The Fingal Line is a 52 or 53 kilometre railway line in Tasmania, Australia, that runs from Conara Junction to Duncan Colliery near Fingal. To the present, the railway line is only used for colliery and is taken from a Wash plant near Fingal to Railton.
There are a grand total of five Level crossings and several private Level crossings. The track goes over the Esk Highway three times and once on the Midland Highway but being the most dangerous Level crossing in Tasmania as the Railway line intersects on the Midland Highway at Conara.

== History ==
The railway line opened on 29 June, 1886 for Passengers, Sheep, Timber, General goods, Coal and other various uses. Since 1978, Passenger transport was defunted and was only used for Sheep, Timber, General goods, Coal and other various uses.
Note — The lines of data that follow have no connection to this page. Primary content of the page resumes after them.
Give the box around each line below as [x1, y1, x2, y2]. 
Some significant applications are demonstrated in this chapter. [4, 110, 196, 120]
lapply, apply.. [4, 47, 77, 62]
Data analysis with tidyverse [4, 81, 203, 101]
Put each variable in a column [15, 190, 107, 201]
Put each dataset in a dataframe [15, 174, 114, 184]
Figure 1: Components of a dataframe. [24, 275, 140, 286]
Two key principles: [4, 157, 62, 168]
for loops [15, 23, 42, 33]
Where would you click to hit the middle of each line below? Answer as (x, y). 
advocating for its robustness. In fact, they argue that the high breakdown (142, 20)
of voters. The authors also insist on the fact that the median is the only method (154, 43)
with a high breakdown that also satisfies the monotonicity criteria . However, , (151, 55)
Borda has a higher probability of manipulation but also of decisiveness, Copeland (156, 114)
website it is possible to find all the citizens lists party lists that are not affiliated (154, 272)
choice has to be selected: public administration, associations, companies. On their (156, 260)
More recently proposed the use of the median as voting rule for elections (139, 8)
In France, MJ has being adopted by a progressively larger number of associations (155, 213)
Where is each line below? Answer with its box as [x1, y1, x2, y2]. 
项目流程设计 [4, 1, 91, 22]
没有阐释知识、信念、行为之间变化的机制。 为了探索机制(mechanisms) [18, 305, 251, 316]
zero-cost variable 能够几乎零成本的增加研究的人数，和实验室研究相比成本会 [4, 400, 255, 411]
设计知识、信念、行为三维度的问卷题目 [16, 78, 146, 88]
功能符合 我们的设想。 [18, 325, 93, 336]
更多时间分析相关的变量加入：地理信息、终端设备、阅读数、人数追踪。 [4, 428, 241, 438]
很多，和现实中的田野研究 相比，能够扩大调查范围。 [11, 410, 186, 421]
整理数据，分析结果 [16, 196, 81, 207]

In 1988, parts of railway line from Duncan Colliery to St Marys was stopped being used which ended 102 years of use from Fingal to St Marys, to the present, there are no little remainings of the railway line besides some left in gravel roads, the bridges for the defunt railway line still remain currently which can be seen when entering St Marys. Today, the railway line is only used for Colliery (coal) which comes from a Coal mine at Cornwall.

On 13 July 1886 at approximately 3:35pm, the company manager of the Fingal Line was killed when a ballast engine with a long string of trucks ran off the rails at the points on the Fingal side of the Avoca train station. It was supposed that the man slipped while jumping off the engine and the wheel of the truck passed over his head killing him instantly. Another man and his wife who were in an overturned truck were also injured. There were approximately 40 people on the train at the time but no one else was injured.